**GOAL OF THE EXERCISE**
Print all the data that follows exactly, images excluded.
#####
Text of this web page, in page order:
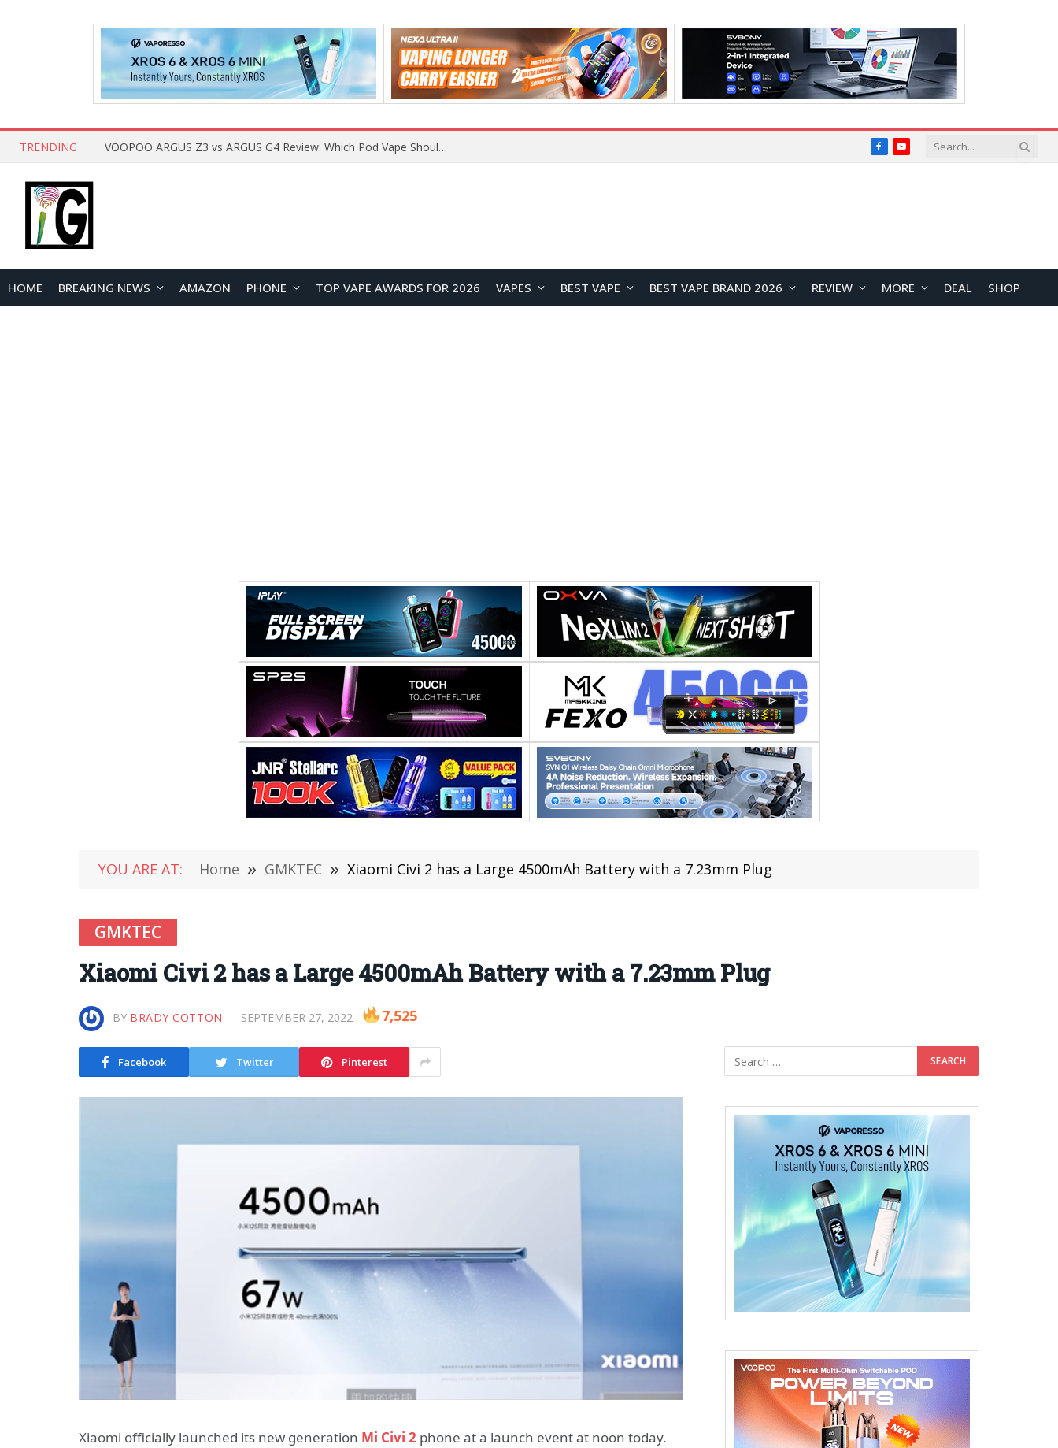
TRENDING JNR BLAZT 44K vs JNR Zpluse 42K+ Vape Review: Which JNR Vape Kit Is Better? FacebookYouTube
HOME BREAKING NEWS AMAZON PHONE TOP VAPE AWARDS FOR 2026 VAPES BEST VAPE BEST VAPE BRAND 2026 REVIEW MORE DEAL SHOP
YOU ARE AT: Home » GMKTEC » Xiaomi Civi 2 has a Large 4500mAh Battery with a 7.23mm Plug
GMKTEC
Xiaomi Civi 2 has a Large 4500mAh Battery with a 7.23mm Plug
BY BRADY COTTON SEPTEMBER 27, 2022 7,525
Facebook Twitter Pinterest
Xiaomi officially launched its new generation Mi Civi 2 phone at a launch event at noon today.
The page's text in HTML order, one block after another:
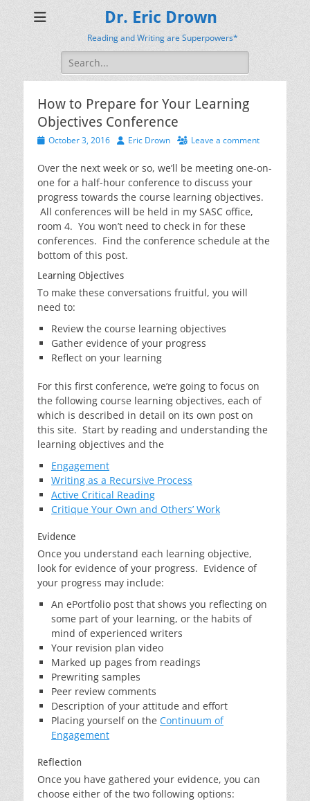
Dr. Eric Drown
Reading and Writing are Superpowers*
Search
for:
How to Prepare for Your Learning
Objectives Conference
Posted
October 3, 2016 AuthorEric Drown Leave a comment
Over the next week or so, we’ll be meeting one-on-
one for a half-hour conference to discuss your
progress towards the course learning objectives.
All conferences will be held in my SASC office,
room 4. You won’t need to check in for these
conferences. Find the conference schedule at the
bottom of this post.
Learning Objectives
To make these conversations fruitful, you will
need to:
Review the course learning objectives
Gather evidence of your progress
Reflect on your learning
For this first conference, we’re going to focus on
the following course learning objectives, each of
which is described in detail on its own post on
this site. Start by reading and understanding the
learning objectives and the
Engagement
Writing as a Recursive Process
Active Critical Reading
Critique Your Own and Others’ Work
Evidence
Once you understand each learning objective,
look for evidence of your progress. Evidence of
your progress may include:
An ePortfolio post that shows you reflecting on
some part of your learning, or the habits of
mind of experienced writers
Your revision plan video
Marked up pages from readings
Prewriting samples
Peer review comments
Description of your attitude and effort
Placing yourself on the Continuum of
Engagement
Reflection
Once you have gathered your evidence, you can
choose either of the two following options:
#####
**SOLUTION**
Text of this web page, in page order:
TRENDING JNR BLAZT 44K vs JNR Zpluse 42K+ Vape Review: Which JNR Vape Kit Is Better? FacebookYouTube
HOME BREAKING NEWS AMAZON PHONE TOP VAPE AWARDS FOR 2026 VAPES BEST VAPE BEST VAPE BRAND 2026 REVIEW MORE DEAL SHOP
YOU ARE AT: Home » GMKTEC » Xiaomi Civi 2 has a Large 4500mAh Battery with a 7.23mm Plug
GMKTEC
Xiaomi Civi 2 has a Large 4500mAh Battery with a 7.23mm Plug
BY BRADY COTTON SEPTEMBER 27, 2022 7,525
Facebook Twitter Pinterest
Xiaomi officially launched its new generation Mi Civi 2 phone at a launch event at noon today.
The page's text in HTML order, one block after another:
Dr. Eric Drown
Reading and Writing are Superpowers*
Search
for:
How to Prepare for Your Learning
Objectives Conference
Posted
October 3, 2016 AuthorEric Drown Leave a comment
Over the next week or so, we’ll be meeting one-on-
one for a half-hour conference to discuss your
progress towards the course learning objectives.
All conferences will be held in my SASC office,
room 4. You won’t need to check in for these
conferences. Find the conference schedule at the
bottom of this post.
Learning Objectives
To make these conversations fruitful, you will
need to:
Review the course learning objectives
Gather evidence of your progress
Reflect on your learning
For this first conference, we’re going to focus on
the following course learning objectives, each of
which is described in detail on its own post on
this site. Start by reading and understanding the
learning objectives and the
Engagement
Writing as a Recursive Process
Active Critical Reading
Critique Your Own and Others’ Work
Evidence
Once you understand each learning objective,
look for evidence of your progress. Evidence of
your progress may include:
An ePortfolio post that shows you reflecting on
some part of your learning, or the habits of
mind of experienced writers
Your revision plan video
Marked up pages from readings
Prewriting samples
Peer review comments
Description of your attitude and effort
Placing yourself on the Continuum of
Engagement
Reflection
Once you have gathered your evidence, you can
choose either of the two following options:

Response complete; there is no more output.